Pip ground his teeth. But he broke in quickly,--

"Would you mind telling me if I do a straight-arm balance right, sir?"
(Mr. Chilford had been something of a gymnast in his youth, and many a
hard-pressed sinner had escaped punishment at the eleventh hour by
asking his advice on the subject.) "My left arm seems to go wrong
somehow. Do you think--"

But Mr. Chilford had heard the noise.

"There--I knew it, I knew it!" he cried. "It _is_ in this dormitory. Who
is it, Wilmot? I insist upon you giving me his name."

"I expect it's Linklater, sir," said Pip, after consideration. The
dormitory shivered. Surely Pip was not going to throw up the sponge now!
"He often sings in his sleep, sir," he added.

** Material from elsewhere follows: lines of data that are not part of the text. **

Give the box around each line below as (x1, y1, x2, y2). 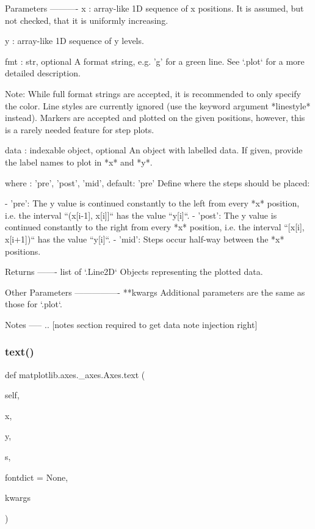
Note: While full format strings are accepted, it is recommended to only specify (5, 87, 302, 100)
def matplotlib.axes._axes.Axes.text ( (5, 368, 145, 381)
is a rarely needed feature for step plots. (5, 123, 154, 136)
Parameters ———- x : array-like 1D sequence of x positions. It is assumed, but (5, 2, 304, 14)
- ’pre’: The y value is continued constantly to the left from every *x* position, (5, 197, 300, 210)
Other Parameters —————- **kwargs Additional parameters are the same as (5, 285, 305, 298)
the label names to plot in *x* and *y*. (5, 155, 153, 168)
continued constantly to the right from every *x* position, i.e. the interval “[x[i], (5, 221, 305, 233)
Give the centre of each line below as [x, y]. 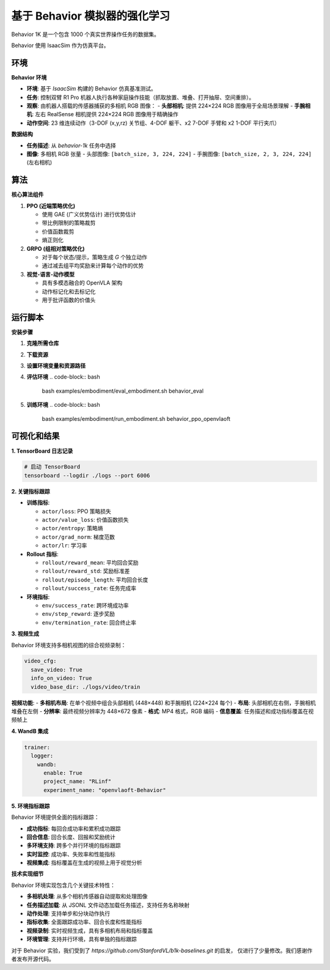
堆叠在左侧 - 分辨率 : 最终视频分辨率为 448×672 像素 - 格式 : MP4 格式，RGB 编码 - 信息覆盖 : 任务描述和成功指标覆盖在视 [163, 711]
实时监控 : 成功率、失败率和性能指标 [71, 854]
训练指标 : [38, 503]
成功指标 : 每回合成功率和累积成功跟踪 [74, 828]
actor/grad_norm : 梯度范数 [79, 537]
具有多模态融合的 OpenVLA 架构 [82, 283]
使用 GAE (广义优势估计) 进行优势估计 [89, 215]
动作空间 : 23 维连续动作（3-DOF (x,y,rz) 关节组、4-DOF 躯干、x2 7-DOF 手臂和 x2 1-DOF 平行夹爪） [153, 123]
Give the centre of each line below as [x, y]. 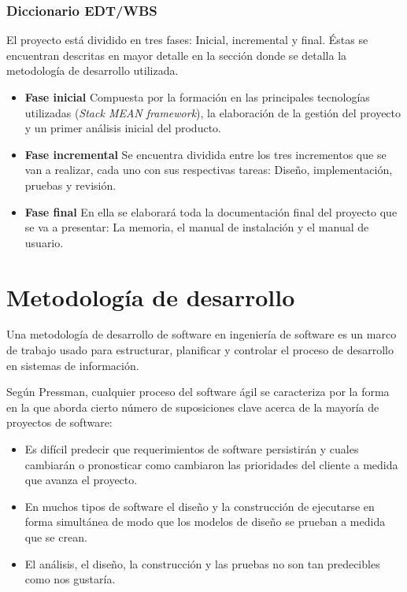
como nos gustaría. [70, 579]
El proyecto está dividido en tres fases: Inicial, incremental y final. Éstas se [187, 40]
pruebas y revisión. [70, 185]
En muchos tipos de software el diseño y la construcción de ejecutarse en [200, 506]
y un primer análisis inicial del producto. [123, 128]
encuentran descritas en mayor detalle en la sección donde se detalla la [177, 55]
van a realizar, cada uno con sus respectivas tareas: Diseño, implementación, [209, 170]
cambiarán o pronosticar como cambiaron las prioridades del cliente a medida [211, 464]
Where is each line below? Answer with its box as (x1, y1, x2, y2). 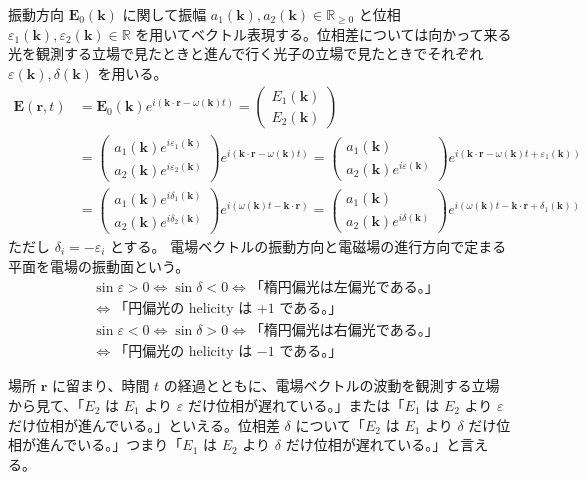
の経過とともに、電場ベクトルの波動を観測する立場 (163, 375, 500, 396)
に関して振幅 (122, 4, 207, 24)
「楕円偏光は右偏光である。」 (249, 324, 439, 339)
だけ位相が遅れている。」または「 (187, 394, 405, 415)
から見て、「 (8, 394, 85, 415)
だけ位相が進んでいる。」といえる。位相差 (8, 414, 280, 435)
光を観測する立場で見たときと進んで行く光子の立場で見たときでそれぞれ (8, 43, 484, 64)
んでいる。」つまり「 (49, 434, 183, 455)
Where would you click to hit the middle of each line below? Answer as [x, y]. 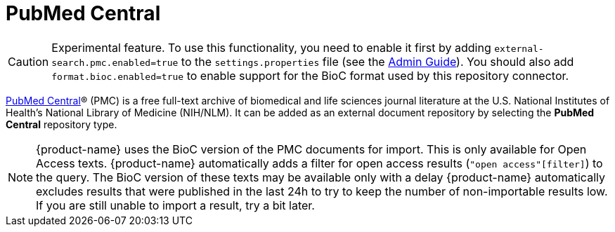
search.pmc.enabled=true [115, 62]
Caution [28, 61]
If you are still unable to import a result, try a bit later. [175, 205]
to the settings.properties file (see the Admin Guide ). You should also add [377, 61]
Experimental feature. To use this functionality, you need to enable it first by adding [271, 47]
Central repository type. [61, 124]
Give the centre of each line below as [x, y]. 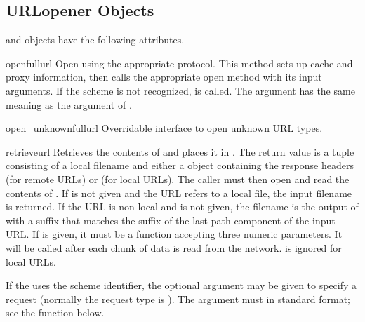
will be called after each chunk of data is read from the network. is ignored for [174, 247]
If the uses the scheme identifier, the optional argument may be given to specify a [181, 285]
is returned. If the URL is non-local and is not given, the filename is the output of [182, 207]
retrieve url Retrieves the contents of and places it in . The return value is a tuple [180, 151]
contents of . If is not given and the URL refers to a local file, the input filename [179, 193]
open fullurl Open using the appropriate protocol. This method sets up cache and [179, 63]
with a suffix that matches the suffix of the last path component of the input [171, 220]
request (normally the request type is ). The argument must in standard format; [178, 298]
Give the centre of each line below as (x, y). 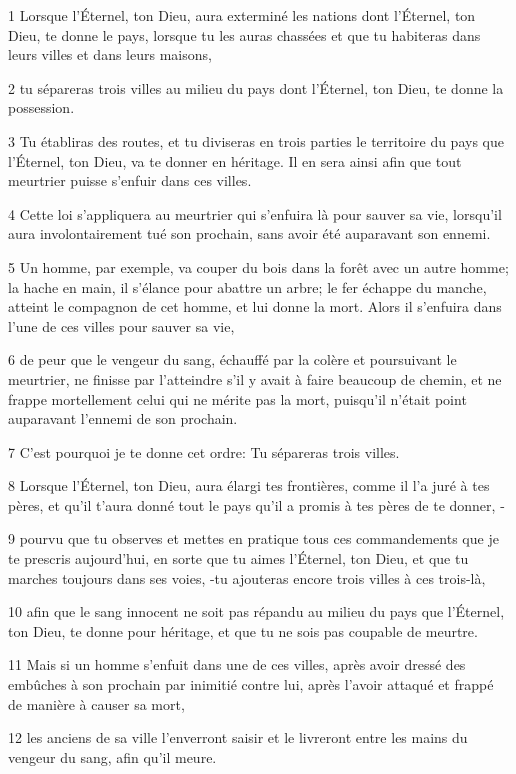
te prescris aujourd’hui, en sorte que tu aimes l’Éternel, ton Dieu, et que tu (238, 558)
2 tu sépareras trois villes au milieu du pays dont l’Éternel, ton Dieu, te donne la (256, 87)
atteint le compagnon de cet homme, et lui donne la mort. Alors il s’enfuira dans (255, 306)
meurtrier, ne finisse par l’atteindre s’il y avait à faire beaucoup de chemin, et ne (255, 378)
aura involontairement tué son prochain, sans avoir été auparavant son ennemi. (249, 233)
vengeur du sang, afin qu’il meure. (112, 756)
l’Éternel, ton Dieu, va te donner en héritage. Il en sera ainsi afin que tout (235, 160)
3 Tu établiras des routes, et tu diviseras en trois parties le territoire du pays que (256, 140)

The dormitory breathed again, and Mr. Chilford, completely baffled by
Pip's heroic coolness, paused irresolutely. Meanwhile, in the murky
recesses of Linklater's abiding-place, the two sturdy Fifth-Form boys
did not cease to sit precariously but resolutely on Linklater's head.

"Where I go wrong, sir," continued Pip, following up his advantage, "is
here." He poised himself on the bar and began to sink his head slowly
down, while his rigid body and legs, hinged on his elbows, swung slowly
up. "My left arm begins to go as soon as the weight--"

Mr. Chilford began to take an interest, in spite of himself. But
then--ten thousand horrors!--there was a sound as of heavy bodies in
conflict, and Linklater's raucous voice was once more uplifted--

"What? Here, is he? Just the man I want to see! Lead me to him, lead me
to him, I tell you! Lead--"

"Should I have my thumbs round the bar, sir, or alongside my fingers?"
gasped Pip, upside down and desperate.

But it was too late. Mr. Chilford, roused at last, turned on his heel
and rushed up the dormitory in the direction of Linklater's cubicle.

He had only taken a few steps when his course was arrested by the sound
of a crash and a dull thud behind him. He whirled round again to see
what had happened. Pip was no longer balanced on the bar, but lay on the
floor beneath, a motionless heap of arms and legs and striped pyjamas.

Providence had stepped in at the eleventh hour, and the unjust had been
saved, not for the first time, at the expense of the just.

       *       *       *       *       *

Seven feet is not a very long way to fall, but when you do so head
first, and alight on the point of your left shoulder on a boarded floor,
something is bound to go. Pip's collar-bone went, and his thick head
also suffered considerable concussion. However, his injuries, as
described to Master Linklater by the entire dormitory next morning, were
sufficient to give that late disciple of Bacchus a very bad fright
indeed. His recollection of the disaster itself was vague in the
extreme, but the strictures on his own part in the affair, received from
numerous angry people during the next few days, had an effect upon him
which was to last the rest of his life. Consequently it was a very
remorseful and repentant Linklater who presented himself at the
Sanatorium two days later, on a visit to the invalid.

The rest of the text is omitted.